The JAWS cursor acts just like the mouse pointer. It can go anywhere the mouse pointer can go. In fact, the mouse pointer accompanies the JAWS cursor as you move it around the screen. The JAWS cursor is not limited to any specific boundaries and you can use the same navigation keystrokes as you can when the PC cursor is active.
There are some things you should know before you start moving the JAWS cursor.
First, since the JAWS cursor acts as the mouse pointer, you may find that tool tips are opened as the JAWS cursor moves across certain areas of the screen.
You may also find that other types of pop up information appear as the JAWS cursor is moved. The Windows operating system automatically performs these actions or events. You have no control over when these actions or events occur.
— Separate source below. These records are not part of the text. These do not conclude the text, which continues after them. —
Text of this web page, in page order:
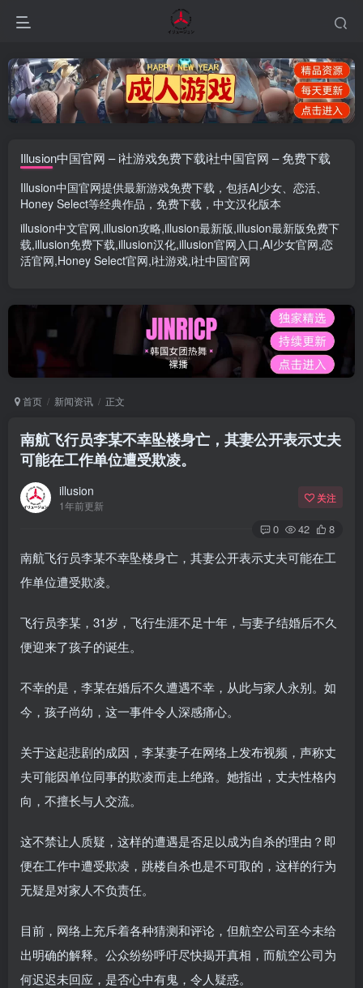
Illusion中国官网 – i社游戏免费下载i社中国官网 – 免费下载
Illusion中国官网提供最新游戏免费下载，包括AI少女、 恋活、
Honey Select等经典作品，免费下载，中文汉化版本
illusion中文官网,illusion攻略,illusion最新版,illusion最新版免费下
载,illusion免费下载,illusion汉化,illusion官网入口,AI少女官网,恋
活官网,Honey Select官网,i社游戏,i社中国官网
首页 新闻资讯 正文
南航飞行员李某不幸坠楼身亡，其妻公开表示丈夫
可能在工作单位遭受欺凌。
illusion
1年前更新
关注
0 42 8
南航飞行员李某不幸坠楼身亡，其妻公开表示丈夫可能在工
作单位遭受欺凌。
飞行员李某，31岁，飞行生涯不足十年，与妻子结婚后不久
便迎来了孩子的诞生。
不幸的是，李某在婚后不久遭遇不幸，从此与家人永别。如
今，孩子尚幼，这一事件令人深感痛心。
关于这起悲剧的成因，李某妻子在网络上发布视频，声称丈
夫可能因单位同事的欺凌而走上绝路。她指出，丈夫性格内
向，不擅长与人交流。
这不禁让人质疑，这样的遭遇是否足以成为自杀的理由？即
便在工作中遭受欺凌，跳楼自杀也是不可取的，这样的行为
无疑是对家人不负责任。
目前，网络上充斥着各种猜测和评论，但航空公司至今未给
出明确的解释。公众纷纷呼吁尽快揭开真相，而航空公司为
何迟迟未回应，是否心中有鬼，令人疑惑。
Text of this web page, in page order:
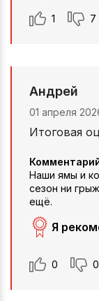
1 7
Андрей
01 апреля
Итоговая
Наши ямы и
сезон ни
ещё.
Я
0 0
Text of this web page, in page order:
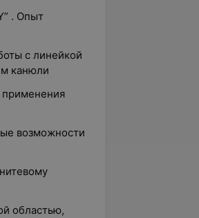
. Опыт
с линейкой
канюли
возможности
областью,
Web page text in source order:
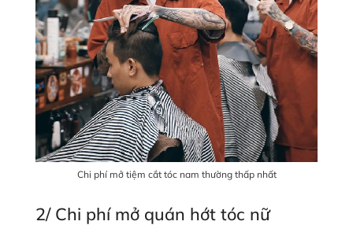
Chi phí mở tiệm cắt tóc nam thường thấp nhất
2/ Chi phí mở quán hớt tóc nữ

You may find that you are using the JAWS cursor to activate a specific button on the screen. You may not want to move the JAWS cursor from that location to read another area of the screen.
Moving the JAWS cursor to read another area of the screen forces you to move the JAWS cursor back to that button after your script finishes. Before you use the JAWS cursor, you can determine if it is the best cursor for the job by answering the following question:
Do you need to perform any mouse actions i.e. left click, on the item?
If you answered "Yes" to the question above, then you should use the JAWS cursor. If you answered "No" to the question, then the JAWS cursor is not the best cursor to use.
You activate the JAWS cursor using the built-in function, JAWSCursor. This function activates the JAWS cursor regardless of its location within your system. When you use the JAWSCursor function, the JAWS cursor is activated just as if you pressed NUM PAD MINUS from your keyboard.